As each element of the solution is a positive integer, the absolute value signs in Eqs. (4) - (7) become meaningless, and Rao2 and Rao3 algorithms become the same. In the employed bee stage of the DRABC algorithm, all solutions in the population are updated with a uniform probability according to Eqs. (9) - (11). If the obtained new solution X’p is better than the original solution Xp, the p-th solution in the population is replaced by X’p; otherwise, it maintains the original solution Xp. In the DRABC algorithm, the solution is updated by selecting one of the three rules in every iteration of Eqs. (9) - (11). The rule selection method is as follows: each rule has a counter with an initial value of 1. If there is an improvement in the solution after a rule is selected and used to generate a new solution, the counter value of the rule is increased by one. The selection of the rule is performed according to the roulette wheel selection method with its counter value. When the counter value of the mth rule is vm, the selection probability ρm of the rule is obtained by the following equation: $\begin{array}{ll}{\rho }_m=\frac{v_m}{{\displaystyle {\sum }_{m=1}^3{v}_m}}\mathrm{,}\hfill & \left(m=\mathrm{1,2,3}\right)\hfill \end{array}.$ (12)

Onlooker bee stage

Each solution in the population is updated/maintained with a uniform probability in the employed bee stage. However, in the onlooker bee stage, the solutions (food sources) are updated/maintained with a probability associated with their fitness values (honey amounts). Therefore, the larger the fitness value, the more it is updated or maintained. The update method for the solution is the same as that in the employed bee stage. For the pth solution, the probability wp selected by the onlooker bee is as follows: $\begin{array}{ll}{w}_p=\frac{fi{t}_p}{{\displaystyle {\sum }_{p=1}^{SN}fi{t}_p}}\mathrm{,}\hfill & \left(p=\mathrm{1,2,}\cdots \mathrm{,}SN\right)\hfill \end{array},$ (13) where fitp is the fitness value of the p-th solution. For the minimization problem, when the objective function is f, it can be expressed as $fi{t}_p=\{\begin{array}{ll}1/\left(1+f_p\right),\hfill & if{f}_p\ge 0\hfill \\ 1+\left|f_p\right|\mathrm{,}\hfill & \text{otherwise}\hfill \end{array}$ (14)

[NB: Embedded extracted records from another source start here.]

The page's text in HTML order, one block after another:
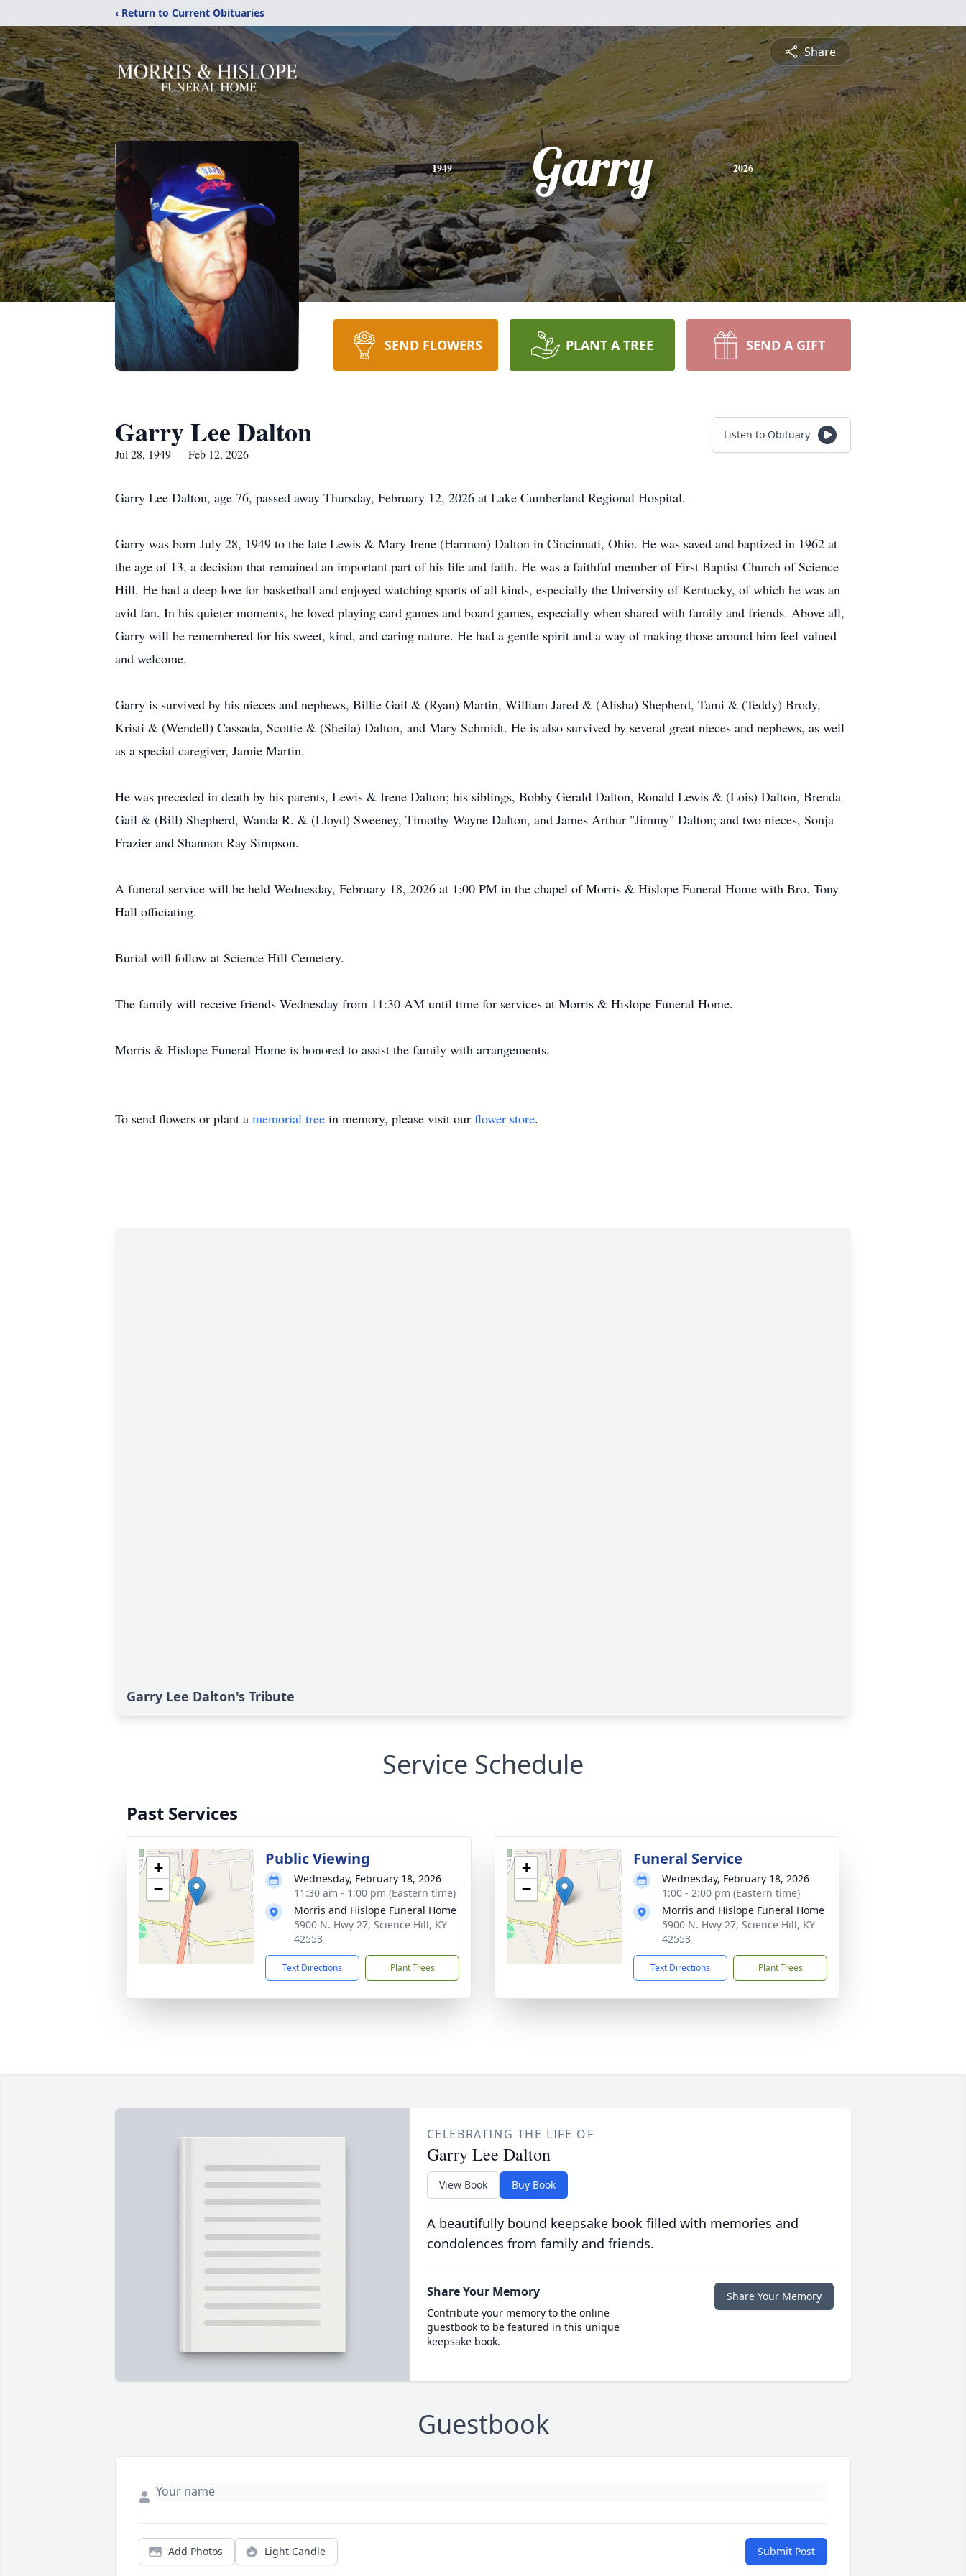
‹ Return to Current Obituaries
Share
1949 Garry 2026
SEND FLOWERS PLANT A TREE SEND A GIFT
Garry Lee Dalton
Jul 28, 1949 — Feb 12, 2026
Listen to Obituary
Garry Lee Dalton, age 76, passed away Thursday, February 12, 2026 at Lake Cumberland Regional Hospital.
Garry was born July 28, 1949 to the late Lewis & Mary Irene (Harmon) Dalton in Cincinnati, Ohio. He was saved and baptized in 1962 at
the age of 13, a decision that remained an important part of his life and faith. He was a faithful member of First Baptist Church of Science
Hill. He had a deep love for basketball and enjoyed watching sports of all kinds, especially the University of Kentucky, of which he was an
avid fan. In his quieter moments, he loved playing card games and board games, especially when shared with family and friends. Above all,
Garry will be remembered for his sweet, kind, and caring nature. He had a gentle spirit and a way of making those around him feel valued
and welcome.
Garry is survived by his nieces and nephews, Billie Gail & (Ryan) Martin, William Jared & (Alisha) Shepherd, Tami & (Teddy) Brody,
Kristi & (Wendell) Cassada, Scottie & (Sheila) Dalton, and Mary Schmidt. He is also survived by several great nieces and nephews, as well
as a special caregiver, Jamie Martin.
He was preceded in death by his parents, Lewis & Irene Dalton; his siblings, Bobby Gerald Dalton, Ronald Lewis & (Lois) Dalton, Brenda
Gail & (Bill) Shepherd, Wanda R. & (Lloyd) Sweeney, Timothy Wayne Dalton, and James Arthur "Jimmy" Dalton; and two nieces, Sonja
Frazier and Shannon Ray Simpson.
A funeral service will be held Wednesday, February 18, 2026 at 1:00 PM in the chapel of Morris & Hislope Funeral Home with Bro. Tony
Hall officiating.
Burial will follow at Science Hill Cemetery.
The family will receive friends Wednesday from 11:30 AM until time for services at Morris & Hislope Funeral Home.
Morris & Hislope Funeral Home is honored to assist the family with arrangements.
To send flowers or plant a memorial tree in memory, please visit our flower store.
Garry Lee Dalton's Tribute
Service Schedule
Past Services
+
−
Public Viewing
Wednesday, February 18, 2026
11:30 am - 1:00 pm (Eastern time)
Morris and Hislope Funeral Home
5900 N. Hwy 27, Science Hill, KY
42553
Text Directions Plant Trees
+
−
Funeral Service
Wednesday, February 18, 2026
1:00 - 2:00 pm (Eastern time)
Morris and Hislope Funeral Home
5900 N. Hwy 27, Science Hill, KY
42553
Text Directions Plant Trees
CELEBRATING THE LIFE OF
Garry Lee Dalton
View Book Buy Book
A beautifully bound keepsake book filled with memories and
condolences from family and friends.
Share Your Memory
Contribute your memory to the online
guestbook to be featured in this unique
keepsake book.
Share Your Memory
Guestbook
Add Photos Light Candle Submit Post

When the selection probability of each solution is determined, the solution to be updated/maintained by the onlooker bee is selected according to the roulette wheel selection method.

Scout bee stage

In the scout bee stage, solutions that are not updated for a preset iteration number (called limits) are replaced with randomly generated new solutions to prevent solutions from falling into local optimization and to find global optimization. This guarantees the exploration of the algorithm. For this purpose, each solution of the population has a counter. If the solution improves in the stages of employed bees and onlooker bees, the counter value becomes zero; otherwise, the value increases by one. If this counter value is equal to limits, the solution is considered abandoned because it has not been updated limits times, and a new solution is generated and replaced. In the proposed DRABC algorithm, we introduce the 3-opt perturbation technique when replacing abandoned solutions, attempting to replace them with new solutions that are better than the original solution. The 3-opt operation is conducted for a preset iteration number (denoted as MaxOptIter) in the scout bee stage of DRABC to update the abandoned solution. If any improvement is made, the abandoned solution is replaced with an improved solution, and the counter value of the solution is set to zero. Otherwise, as in traditional ABC, a new solution is randomly generated to replace the abandoned solution, and its counter value is set to zero.

A new solution generation algorithm using a 3-opt operation is presented in Algorithm 2. The abandoned solution (target sequence) is arbitrarily decomposed into three sub-paths, and new solutions are created by recombining these sub-paths and their inverse sub-paths. Among the seven possible new target sequences, the sequence with the smallest cumulative dose was selected as the new solution. If the new solution has a lower cumulative dose than the abandoned solution, the abandoned solution is replaced with the new solution.